Ngoc Linh mole

Scientific classification
- Kingdom: Animalia
- Phylum: Chordata
- Class: Mammalia
- Order: Eulipotyphla
- Family: Talpidae
- Genus: Euroscaptor
- Species: E. ngoclinhensis
- Binomial name: Euroscaptor ngoclinhensis Zemlemerova, Bannikova, Levedev, & Abramov, 2016
- Synonyms: Euroscaptor parvidens ngoclinhensis

= Ngoc Linh mole =

- Authority: Zemlemerova, Bannikova, Levedev, & Abramov, 2016
- Synonyms: Euroscaptor parvidens ngoclinhensis

Species of mammal

The Ngoc Linh mole (Euroscaptor ngoclinhensis) is a species of mammal in the family Talpidae. It is endemic to central Vietnam.
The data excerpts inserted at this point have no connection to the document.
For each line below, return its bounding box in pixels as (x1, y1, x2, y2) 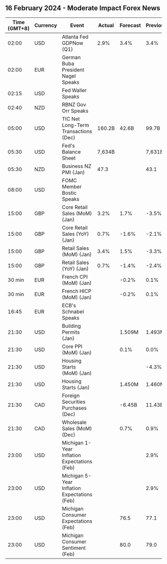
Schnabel (62, 308, 84, 315)
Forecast (119, 22, 141, 29)
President (62, 66, 84, 73)
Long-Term (62, 121, 89, 128)
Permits (62, 328, 80, 335)
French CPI (62, 273, 88, 280)
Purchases (62, 404, 87, 411)
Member (62, 183, 82, 190)
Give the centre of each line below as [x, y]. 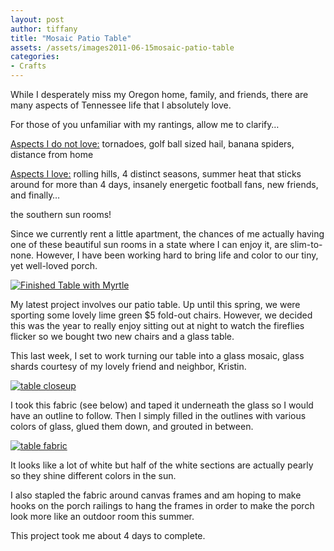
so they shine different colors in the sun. [93, 475]
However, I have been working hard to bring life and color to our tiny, [177, 255]
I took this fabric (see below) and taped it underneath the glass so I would [162, 405]
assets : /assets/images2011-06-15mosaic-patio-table [122, 47]
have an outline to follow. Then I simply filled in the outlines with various [158, 415]
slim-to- [306, 244]
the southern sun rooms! [61, 214]
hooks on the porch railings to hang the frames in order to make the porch [162, 505]
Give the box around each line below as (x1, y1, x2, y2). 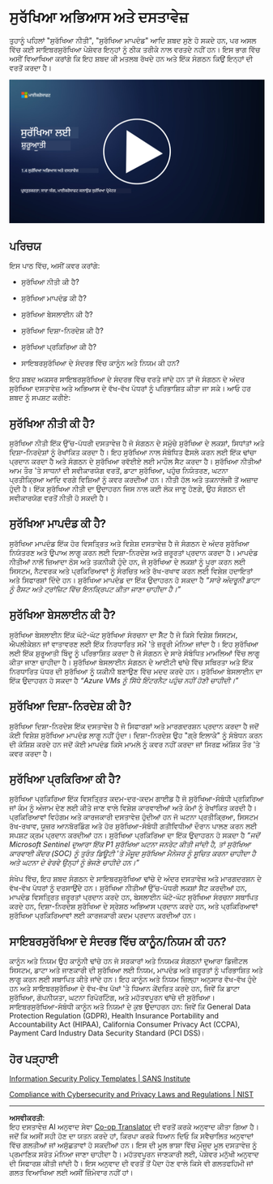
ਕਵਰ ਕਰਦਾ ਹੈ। (9, 748, 53, 758)
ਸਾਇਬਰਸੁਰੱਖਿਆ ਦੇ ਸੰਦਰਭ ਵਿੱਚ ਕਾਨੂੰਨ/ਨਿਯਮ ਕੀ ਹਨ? (9, 934, 227, 949)
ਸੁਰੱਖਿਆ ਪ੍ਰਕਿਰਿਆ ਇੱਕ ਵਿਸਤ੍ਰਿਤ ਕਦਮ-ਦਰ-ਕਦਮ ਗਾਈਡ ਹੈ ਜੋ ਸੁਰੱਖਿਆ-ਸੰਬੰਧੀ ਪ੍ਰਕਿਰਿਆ (9, 794, 264, 803)
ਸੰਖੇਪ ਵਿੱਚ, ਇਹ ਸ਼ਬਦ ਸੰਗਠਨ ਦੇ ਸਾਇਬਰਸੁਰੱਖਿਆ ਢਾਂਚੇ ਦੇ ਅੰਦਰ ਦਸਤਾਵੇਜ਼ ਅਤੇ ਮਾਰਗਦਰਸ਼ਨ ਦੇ (9, 874, 262, 884)
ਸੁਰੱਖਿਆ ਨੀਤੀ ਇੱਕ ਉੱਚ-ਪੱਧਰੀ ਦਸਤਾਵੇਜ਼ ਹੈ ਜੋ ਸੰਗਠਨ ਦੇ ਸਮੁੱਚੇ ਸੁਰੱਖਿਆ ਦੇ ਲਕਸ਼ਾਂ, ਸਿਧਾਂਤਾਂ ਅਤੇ (9, 438, 265, 448)
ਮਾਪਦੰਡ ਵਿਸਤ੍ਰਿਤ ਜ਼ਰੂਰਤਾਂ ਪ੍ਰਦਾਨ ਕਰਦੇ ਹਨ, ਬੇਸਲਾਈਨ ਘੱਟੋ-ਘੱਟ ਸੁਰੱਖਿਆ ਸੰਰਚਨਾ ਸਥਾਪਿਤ (9, 893, 258, 902)
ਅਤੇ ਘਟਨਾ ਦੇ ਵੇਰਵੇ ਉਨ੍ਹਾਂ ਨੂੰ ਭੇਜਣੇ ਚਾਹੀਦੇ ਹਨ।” (9, 858, 140, 868)
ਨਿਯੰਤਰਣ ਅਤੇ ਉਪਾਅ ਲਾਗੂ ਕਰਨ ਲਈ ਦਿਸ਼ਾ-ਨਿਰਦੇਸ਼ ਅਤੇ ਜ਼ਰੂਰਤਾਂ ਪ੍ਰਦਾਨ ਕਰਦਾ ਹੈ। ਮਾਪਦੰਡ (9, 548, 258, 558)
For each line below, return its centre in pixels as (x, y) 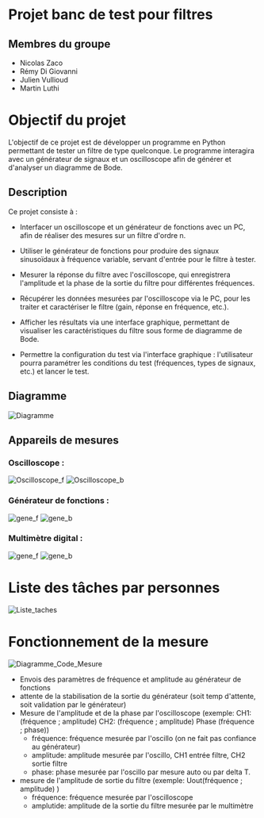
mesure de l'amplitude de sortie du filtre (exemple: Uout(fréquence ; (131, 780)
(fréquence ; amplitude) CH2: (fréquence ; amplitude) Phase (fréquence (137, 721)
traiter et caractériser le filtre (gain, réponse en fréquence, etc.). (124, 306)
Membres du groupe (59, 44)
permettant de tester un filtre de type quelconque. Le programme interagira (132, 150)
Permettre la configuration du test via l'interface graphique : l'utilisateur (136, 354)
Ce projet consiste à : (43, 211)
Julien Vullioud (44, 80)
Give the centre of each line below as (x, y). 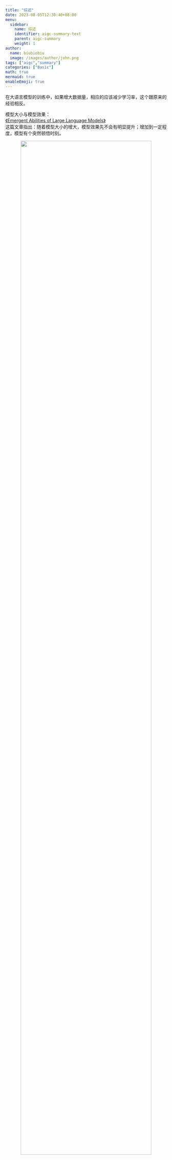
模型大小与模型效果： (28, 114)
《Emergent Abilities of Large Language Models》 (56, 120)
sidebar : (19, 24)
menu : (11, 20)
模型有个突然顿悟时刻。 (39, 133)
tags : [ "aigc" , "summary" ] (33, 63)
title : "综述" (20, 10)
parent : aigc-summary (37, 39)
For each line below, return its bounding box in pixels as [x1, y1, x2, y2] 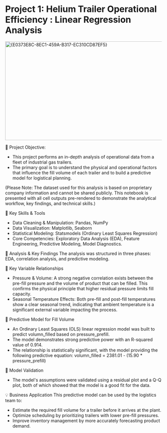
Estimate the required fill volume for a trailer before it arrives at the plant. [12, 407, 162, 413]
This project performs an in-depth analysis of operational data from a [12, 154, 155, 160]
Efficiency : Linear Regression [5, 14, 132, 25]
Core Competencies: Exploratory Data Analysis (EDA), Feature [12, 235, 140, 242]
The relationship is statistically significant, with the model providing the [12, 347, 158, 353]
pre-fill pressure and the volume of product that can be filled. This [12, 280, 148, 286]
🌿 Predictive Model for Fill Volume [5, 316, 75, 322]
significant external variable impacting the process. [12, 307, 118, 313]
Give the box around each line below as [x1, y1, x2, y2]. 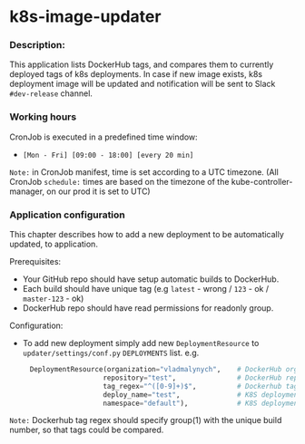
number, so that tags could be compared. [9, 424, 164, 436]
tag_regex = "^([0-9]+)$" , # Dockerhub [103, 381, 282, 391]
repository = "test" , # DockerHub [103, 373, 282, 382]
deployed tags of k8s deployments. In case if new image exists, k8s [9, 69, 263, 80]
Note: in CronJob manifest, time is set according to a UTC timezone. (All [9, 166, 279, 178]
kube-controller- [231, 176, 293, 187]
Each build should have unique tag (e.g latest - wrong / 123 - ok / [22, 284, 270, 294]
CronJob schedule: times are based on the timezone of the [9, 176, 230, 187]
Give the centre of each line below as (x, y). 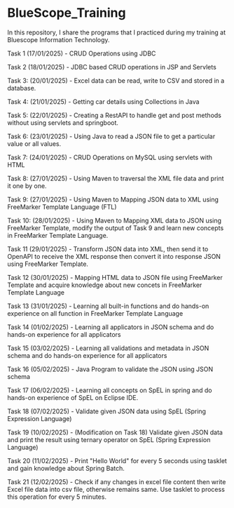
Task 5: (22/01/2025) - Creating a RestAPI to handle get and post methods (115, 115)
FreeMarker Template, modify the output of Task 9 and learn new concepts (116, 228)
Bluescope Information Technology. (58, 39)
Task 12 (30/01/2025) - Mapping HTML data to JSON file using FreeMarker (115, 277)
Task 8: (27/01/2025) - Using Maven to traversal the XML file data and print (116, 178)
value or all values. (34, 143)
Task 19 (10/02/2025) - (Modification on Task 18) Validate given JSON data (115, 432)
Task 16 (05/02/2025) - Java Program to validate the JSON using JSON (110, 369)
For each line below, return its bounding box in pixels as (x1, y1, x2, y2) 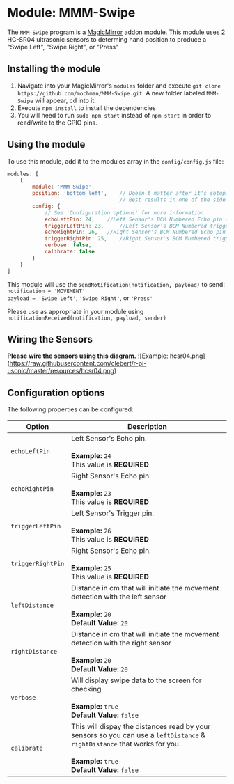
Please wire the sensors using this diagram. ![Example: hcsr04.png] (7, 352, 205, 360)
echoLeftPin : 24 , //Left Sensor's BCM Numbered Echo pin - (44, 216, 229, 223)
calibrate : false (44, 249, 95, 256)
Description (127, 422, 167, 432)
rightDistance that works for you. (70, 739, 181, 749)
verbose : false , (44, 242, 92, 249)
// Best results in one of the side (119, 196, 226, 203)
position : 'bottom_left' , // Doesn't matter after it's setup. (32, 190, 229, 197)
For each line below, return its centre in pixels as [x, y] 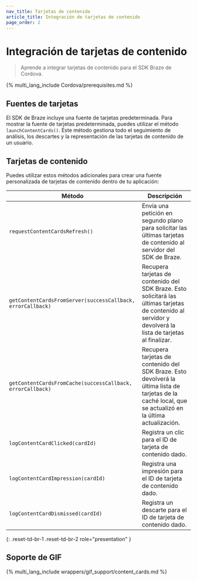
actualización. [161, 423]
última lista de [161, 386]
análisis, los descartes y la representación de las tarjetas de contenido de [95, 137]
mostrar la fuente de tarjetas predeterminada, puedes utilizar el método [92, 124]
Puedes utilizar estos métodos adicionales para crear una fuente [84, 175]
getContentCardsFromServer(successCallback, [72, 300]
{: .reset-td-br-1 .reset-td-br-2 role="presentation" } [69, 539]
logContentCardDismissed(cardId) [56, 513]
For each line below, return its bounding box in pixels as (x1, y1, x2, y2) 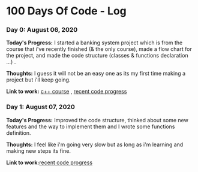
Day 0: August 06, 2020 (6, 26, 78, 34)
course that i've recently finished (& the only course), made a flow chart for (6, 46, 192, 53)
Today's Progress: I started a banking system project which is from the (6, 39, 183, 46)
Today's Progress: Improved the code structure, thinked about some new (6, 116, 189, 123)
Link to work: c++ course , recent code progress (6, 88, 127, 95)
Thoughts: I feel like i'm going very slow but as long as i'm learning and (6, 141, 184, 148)
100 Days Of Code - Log (6, 4, 127, 18)
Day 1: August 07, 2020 (6, 103, 75, 111)
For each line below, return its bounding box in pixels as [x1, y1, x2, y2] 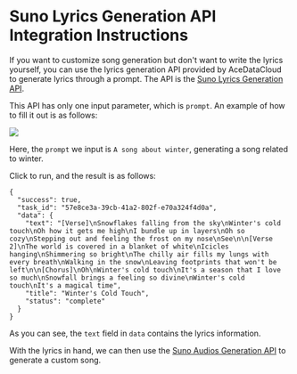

It was named after Ngọc Linh mountain, which it was first discovered in the vicinity of.

== Taxonomy ==
E. ngoclinhensis was described in 2016 as a subspecies of the small-toothed mole (E. parvidens), with several anatomical differences distinguishing it from the nominate subspecies. However, a 2020 study found prominent differences in overall size and proportions between ngoclinhensis and parvidens sensu stricto, and thus split E. ngoclinhensis as its own distinct species. E. ngoclinhensis is thought to have split from E. parvidens during the late Pliocene or early Pleistocene, about 4.6 to 2.0 million years ago.

== Distribution ==
This species is thought to be endemic to the Central Highlands of Vietnam, in Kon Tum and Quang Nam provinces. Moles from Gia Lai Province may also belong to this species.

== Description ==
This is a small-sized mole only comparable to the Vietnamese mole (E. subanura) in size. It has a bulb-shaped tail and a long and moderately wide rostrum. It has a smaller body & skull size and shorter upper & lower tooth rows than E. parvidens.